Physcraper can potentially link phylogenies to data available in any of the taxonomies integrated in the OpenTree taxonomy (Rees & Cranston 2017), such as geographical locations from the Global Biodiversity Information Facility, or fossils from the Paleobiology Database. The Physcraper workflow can be used to rapidly (in a matter of hours) address challenges overarching both fields of ecology and evolution, such as placing newly discovered species phylogenetically (Webb et al. 2010), systematizing molecular (and other) databases, i.e., curating taxonomic assignations (San Mauro & Agorreta 2010), and generating custom trees for ecological (Helmus & Ives 2012) and evolutionary downstream analyses (Stoltzfus et al. 2013).

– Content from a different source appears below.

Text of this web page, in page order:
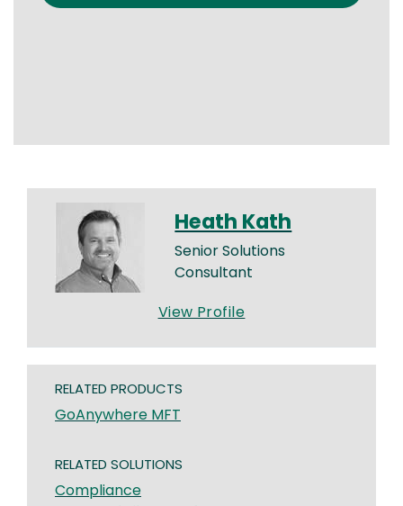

Data repositories hold more information than meets the eye. Beyond the main data, they are rich sources of metadata that can be leveraged for the advantage of all areas of biology as well as the advancement of scientific policy and applications. Initial ideas about the data are constantly changed by results from new analyses. Physcraper provides a framework for reproducible phylogenetics that has the potential to consistently provide context for these ideas, highlighting the importance of data sharing and open science in the field, biology and science.
6 Authors’ Contributions
LLSR wrote manuscript, alignment code, documentation, performed analyses and developed examples; MK wrote code for ncbidataparser module, filtering of sequences per OTU and using offline blast searches, wrote documentation and tests; EJM conceived study, wrote most of the code, documentation and tests. All authors contributed to the manuscript and gave final approval for publication.
7 Data Archiving
Physcraper source code: https://github.com/McTavishLab/physcraper
Documentation: https://physcraper.readthedocs.io/en/latest/index.html
Examples: https://github.com/McTavishLab/physcraperex
Reproducible manuscript: https://github.com/McTavishLab/physcraper_ms
5 Acknowledgements
Research was supported by the grant “Sustaining the Open Tree of Life”, NSF ABI No. 1759838, and ABI No. 1759846. Computer time was provided by the Multi-Environment Research Computer for Exploration and Discovery (MERCED) cluster from the University of California, Merced (UCM), supported by the NSF Grant No. ACI-1429783.
We thank the members of the OpenTree development team and the “short bar” Science and Engineering Building 1, UCM, joint lab paper discussion group for valuable comments on this manuscript.
The authors have no conflict of interest to declare.